Data Engineers DC is a professional group that meets monthly to discuss topics including all things related to Data Engineering such as open data, data gathering, data munging, and the creation, storage and maintenance of datasets. We combine presentations with hands-on workshops, always seeking to make our data munging lives easier.
---
Location:
Prefect - 2112 Pennsylvania Avenue NW
Washington, DC 20037
Note: Bring a photo ID, as these are required by building security.
Agenda:
5:30-6:15pm: Food & Networking
6:16-6:30pm: Introductions
6:30-7:00pm: PySpark 101 - Mike Jadoo
7:00pm-7:30pm: Using LLMs in Data pipelines
Talk: PySpark 101 - Mike Jadoo
Unlock the pyspark for big data.

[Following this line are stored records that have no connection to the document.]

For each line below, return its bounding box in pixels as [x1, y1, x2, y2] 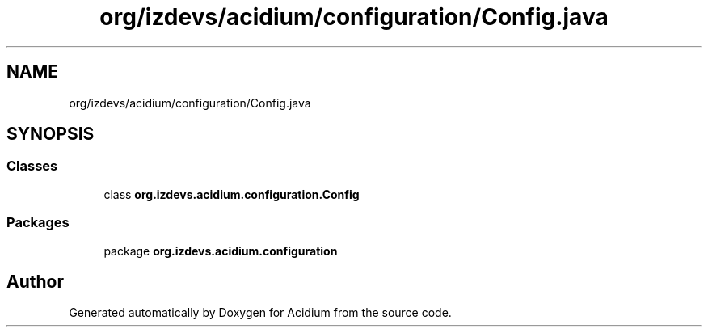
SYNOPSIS [6, 124, 95, 145]
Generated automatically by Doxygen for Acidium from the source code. [69, 306, 452, 320]
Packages [6, 214, 70, 231]
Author [6, 271, 64, 292]
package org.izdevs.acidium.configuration [103, 243, 338, 258]
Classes [6, 158, 58, 175]
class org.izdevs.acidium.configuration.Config [103, 187, 360, 201]
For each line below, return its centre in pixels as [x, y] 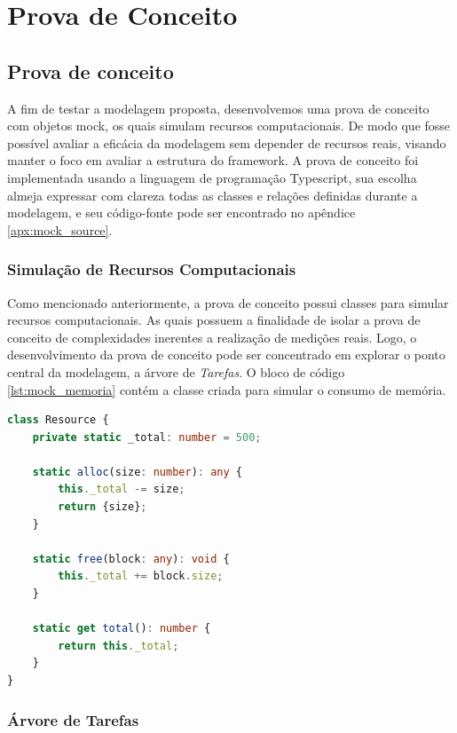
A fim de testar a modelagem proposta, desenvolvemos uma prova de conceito [218, 108]
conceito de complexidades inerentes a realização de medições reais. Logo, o [212, 337]
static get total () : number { [122, 629]
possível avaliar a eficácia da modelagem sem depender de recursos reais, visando [227, 142]
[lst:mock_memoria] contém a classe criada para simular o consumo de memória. [227, 389]
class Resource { [58, 420]
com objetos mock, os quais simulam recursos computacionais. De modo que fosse [229, 126]
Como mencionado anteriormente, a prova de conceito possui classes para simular [228, 302]
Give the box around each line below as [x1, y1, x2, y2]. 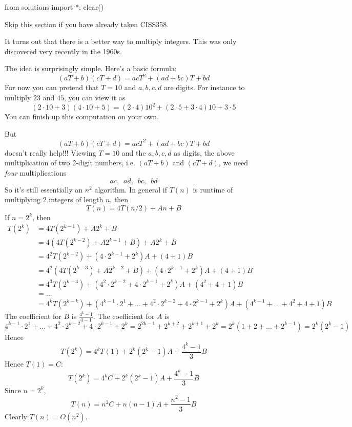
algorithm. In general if [94, 184, 168, 195]
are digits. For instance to [164, 82, 245, 93]
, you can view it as [64, 92, 126, 103]
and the [121, 147, 146, 158]
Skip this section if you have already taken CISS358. [5, 18, 169, 29]
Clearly [5, 411, 27, 421]
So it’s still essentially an [5, 184, 82, 195]
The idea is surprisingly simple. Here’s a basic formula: [5, 63, 177, 74]
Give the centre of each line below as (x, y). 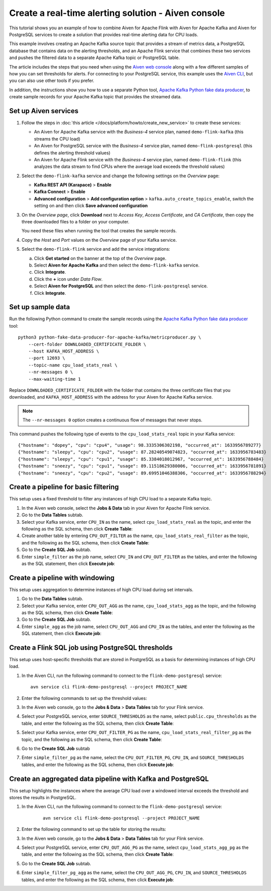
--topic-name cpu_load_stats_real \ (73, 365)
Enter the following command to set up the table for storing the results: (94, 829)
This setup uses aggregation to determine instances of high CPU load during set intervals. (101, 589)
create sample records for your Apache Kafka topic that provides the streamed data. (96, 97)
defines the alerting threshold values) (72, 153)
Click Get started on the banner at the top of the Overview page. (100, 258)
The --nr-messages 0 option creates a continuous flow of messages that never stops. (112, 420)
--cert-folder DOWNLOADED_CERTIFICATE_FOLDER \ (87, 344)
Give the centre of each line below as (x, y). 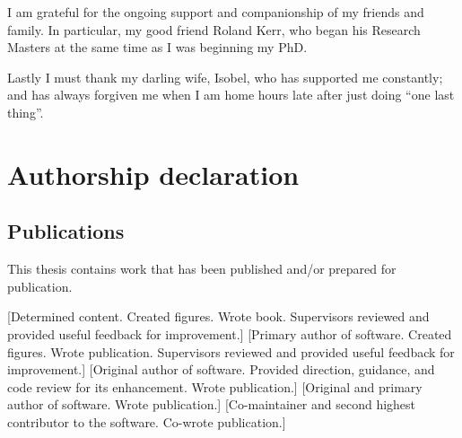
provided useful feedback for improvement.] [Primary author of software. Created (230, 333)
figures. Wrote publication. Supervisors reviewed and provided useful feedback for (231, 351)
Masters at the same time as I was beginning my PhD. (157, 47)
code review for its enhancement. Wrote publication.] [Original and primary (215, 386)
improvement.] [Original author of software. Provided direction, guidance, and (221, 369)
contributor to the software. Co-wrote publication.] (147, 421)
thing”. (26, 112)
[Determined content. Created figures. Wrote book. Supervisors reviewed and (218, 316)
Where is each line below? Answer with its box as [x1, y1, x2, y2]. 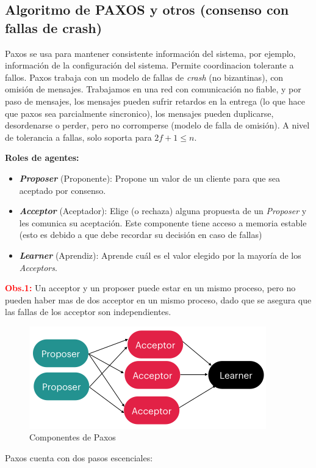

This is a beginner-friendly presentation designed to introduce you to Apache Spark, a fast and scalable distributed computing framework. This talk covers the fundamentals of PySpark, including:
• Apache Spark Overview – Understand the core concepts and benefits of Spark for big data processing.
• PySpark Essentials – Learn about RDDs (Resilient Distributed Datasets) for distributed computation and DataFrames for optimized, structured data handling. Using SQL.
• Machine Learning with MLlib – Explore basic Spark’s scalable machine learning library for analytics and predictive modeling.
Perfect for beginners in data engineering and analytics, this course will equip you with the foundational skills to process and analyze large datasets efficiently using PySpark.
Talk: Using LLM's in Data Pipelines - Rahul Singh
---
Data Engineers DC is a program of DC2. Learn more at www.dc2.org
---
Sign up to give a 5 minute micro-presentation! https://forms.gle/8YSBJr5LGsfr3qKMA
Fun meetup syntax bug:
Link: https://forms.gle/8YSBJr5LGsfr3qKMA
Text formatted as a link: link
Link formatted as a link: https://forms.gle/8YSBJr5LGsfr3qKMA
(Data processing is hard. If you've found bugs like this in your pipeline, sign up using the above link to talk about it for five minutes!)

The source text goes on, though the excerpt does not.